------ Extracted entries

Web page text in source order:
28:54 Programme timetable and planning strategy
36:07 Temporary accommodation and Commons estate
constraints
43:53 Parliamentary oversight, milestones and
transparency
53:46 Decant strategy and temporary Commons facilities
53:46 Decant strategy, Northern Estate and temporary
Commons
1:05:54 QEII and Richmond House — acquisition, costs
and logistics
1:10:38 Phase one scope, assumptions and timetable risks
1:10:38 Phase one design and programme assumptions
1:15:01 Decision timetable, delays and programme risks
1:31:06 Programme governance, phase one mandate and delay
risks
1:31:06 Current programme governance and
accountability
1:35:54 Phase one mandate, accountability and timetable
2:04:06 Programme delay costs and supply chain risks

------------

• **Aim of the task**:
In the records above, find the line containing "and logistics"; please retype it and every line after it through the last line, exactly and with nothing else.

• **Answer for the task**:
and logistics
1:10:38 Phase one scope, assumptions and timetable risks
1:10:38 Phase one design and programme assumptions
1:15:01 Decision timetable, delays and programme risks
1:31:06 Programme governance, phase one mandate and delay
risks
1:31:06 Current programme governance and
accountability
1:35:54 Phase one mandate, accountability and timetable
2:04:06 Programme delay costs and supply chain risks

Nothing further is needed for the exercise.